EXERCISE GOAL. From the entries below, copy out every line with "языке" in it.

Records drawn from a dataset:
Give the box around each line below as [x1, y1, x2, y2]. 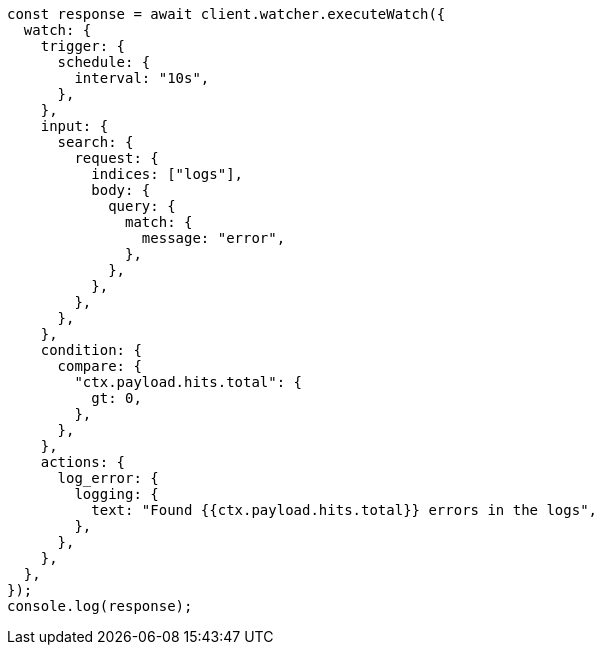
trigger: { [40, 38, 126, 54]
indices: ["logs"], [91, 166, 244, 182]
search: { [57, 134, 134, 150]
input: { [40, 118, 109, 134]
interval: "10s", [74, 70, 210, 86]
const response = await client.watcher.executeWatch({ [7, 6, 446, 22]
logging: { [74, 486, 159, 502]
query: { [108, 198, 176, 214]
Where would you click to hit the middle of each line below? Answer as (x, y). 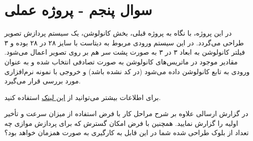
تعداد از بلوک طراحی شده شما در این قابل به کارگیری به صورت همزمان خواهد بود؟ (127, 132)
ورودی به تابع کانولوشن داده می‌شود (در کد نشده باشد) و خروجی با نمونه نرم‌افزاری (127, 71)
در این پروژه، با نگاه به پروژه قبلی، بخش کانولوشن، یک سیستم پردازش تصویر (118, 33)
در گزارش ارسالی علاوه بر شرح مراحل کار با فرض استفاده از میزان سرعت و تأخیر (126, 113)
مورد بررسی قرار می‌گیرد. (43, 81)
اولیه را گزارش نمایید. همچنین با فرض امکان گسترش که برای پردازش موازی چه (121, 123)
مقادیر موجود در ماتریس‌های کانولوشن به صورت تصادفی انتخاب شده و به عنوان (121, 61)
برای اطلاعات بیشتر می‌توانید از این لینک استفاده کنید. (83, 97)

---

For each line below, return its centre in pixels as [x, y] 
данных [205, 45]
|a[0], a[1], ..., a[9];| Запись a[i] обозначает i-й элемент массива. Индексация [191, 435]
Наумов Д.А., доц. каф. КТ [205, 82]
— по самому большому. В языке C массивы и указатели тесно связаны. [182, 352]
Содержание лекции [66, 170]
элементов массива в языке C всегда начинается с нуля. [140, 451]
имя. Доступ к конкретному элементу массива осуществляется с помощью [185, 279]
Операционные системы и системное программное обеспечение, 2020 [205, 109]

* * *

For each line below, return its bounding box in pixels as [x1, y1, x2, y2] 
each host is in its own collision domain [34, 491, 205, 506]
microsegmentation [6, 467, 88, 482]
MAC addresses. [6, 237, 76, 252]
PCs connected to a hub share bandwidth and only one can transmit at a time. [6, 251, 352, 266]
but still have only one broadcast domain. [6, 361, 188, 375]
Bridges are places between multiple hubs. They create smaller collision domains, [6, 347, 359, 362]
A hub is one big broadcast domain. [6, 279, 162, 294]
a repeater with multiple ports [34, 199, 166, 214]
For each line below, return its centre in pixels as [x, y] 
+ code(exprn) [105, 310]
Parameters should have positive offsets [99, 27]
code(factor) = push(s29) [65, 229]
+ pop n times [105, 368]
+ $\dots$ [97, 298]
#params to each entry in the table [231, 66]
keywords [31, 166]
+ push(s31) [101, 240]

REPLY TO THE EXERCISE.
— по самому большому. В языке C массивы и указатели тесно связаны. [182, 352]
элементов массива в языке C всегда начинается с нуля. [140, 451]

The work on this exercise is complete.